■ WHAT THE TASK REQUIRES ■
Repeat the entries exactly, keeping every line as it is.
::: EXERCISE INPUTS :::
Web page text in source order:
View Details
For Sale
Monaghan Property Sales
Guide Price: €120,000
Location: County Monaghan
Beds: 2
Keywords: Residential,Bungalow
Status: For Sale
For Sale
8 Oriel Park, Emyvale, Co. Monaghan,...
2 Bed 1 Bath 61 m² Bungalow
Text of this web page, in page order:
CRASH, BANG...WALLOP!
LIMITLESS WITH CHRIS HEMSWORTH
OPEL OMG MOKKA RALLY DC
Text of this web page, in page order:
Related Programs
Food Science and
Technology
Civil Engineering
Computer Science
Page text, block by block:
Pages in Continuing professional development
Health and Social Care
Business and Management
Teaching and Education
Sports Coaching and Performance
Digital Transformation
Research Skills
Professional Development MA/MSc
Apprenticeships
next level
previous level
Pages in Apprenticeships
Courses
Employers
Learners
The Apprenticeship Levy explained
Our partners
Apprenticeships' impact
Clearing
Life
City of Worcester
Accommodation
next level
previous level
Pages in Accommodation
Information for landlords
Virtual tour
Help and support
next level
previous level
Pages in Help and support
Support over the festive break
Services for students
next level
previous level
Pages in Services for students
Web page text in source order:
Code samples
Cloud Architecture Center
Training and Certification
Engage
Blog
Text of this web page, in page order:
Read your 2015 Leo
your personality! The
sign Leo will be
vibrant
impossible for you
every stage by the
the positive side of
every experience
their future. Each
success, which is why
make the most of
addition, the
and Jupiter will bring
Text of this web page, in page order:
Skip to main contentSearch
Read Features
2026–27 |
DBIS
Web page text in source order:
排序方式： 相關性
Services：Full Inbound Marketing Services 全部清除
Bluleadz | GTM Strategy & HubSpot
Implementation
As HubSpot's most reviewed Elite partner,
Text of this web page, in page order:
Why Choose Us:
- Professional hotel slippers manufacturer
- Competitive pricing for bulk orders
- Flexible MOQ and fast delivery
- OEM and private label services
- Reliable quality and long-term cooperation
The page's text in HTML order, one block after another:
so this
:::
■ ANSWER SECTION ■
Web page text in source order:
View Details
For Sale
Monaghan Property Sales
Guide Price: €120,000
Location: County Monaghan
Beds: 2
Keywords: Residential,Bungalow
Status: For Sale
For Sale
8 Oriel Park, Emyvale, Co. Monaghan,...
2 Bed 1 Bath 61 m² Bungalow
Text of this web page, in page order:
CRASH, BANG...WALLOP!
LIMITLESS WITH CHRIS HEMSWORTH
OPEL OMG MOKKA RALLY DC
Text of this web page, in page order:
Related Programs
Food Science and
Technology
Civil Engineering
Computer Science
Page text, block by block:
Pages in Continuing professional development
Health and Social Care
Business and Management
Teaching and Education
Sports Coaching and Performance
Digital Transformation
Research Skills
Professional Development MA/MSc
Apprenticeships
next level
previous level
Pages in Apprenticeships
Courses
Employers
Learners
The Apprenticeship Levy explained
Our partners
Apprenticeships' impact
Clearing
Life
City of Worcester
Accommodation
next level
previous level
Pages in Accommodation
Information for landlords
Virtual tour
Help and support
next level
previous level
Pages in Help and support
Support over the festive break
Services for students
next level
previous level
Pages in Services for students
Web page text in source order:
Code samples
Cloud Architecture Center
Training and Certification
Engage
Blog
Text of this web page, in page order:
Read your 2015 Leo
your personality! The
sign Leo will be
vibrant
impossible for you
every stage by the
the positive side of
every experience
their future. Each
success, which is why
make the most of
addition, the
and Jupiter will bring
Text of this web page, in page order:
Skip to main contentSearch
Read Features
2026–27 |
DBIS
Web page text in source order:
排序方式： 相關性
Services：Full Inbound Marketing Services 全部清除
Bluleadz | GTM Strategy & HubSpot
Implementation
As HubSpot's most reviewed Elite partner,
Text of this web page, in page order:
Why Choose Us:
- Professional hotel slippers manufacturer
- Competitive pricing for bulk orders
- Flexible MOQ and fast delivery
- OEM and private label services
- Reliable quality and long-term cooperation
The page's text in HTML order, one block after another:
so this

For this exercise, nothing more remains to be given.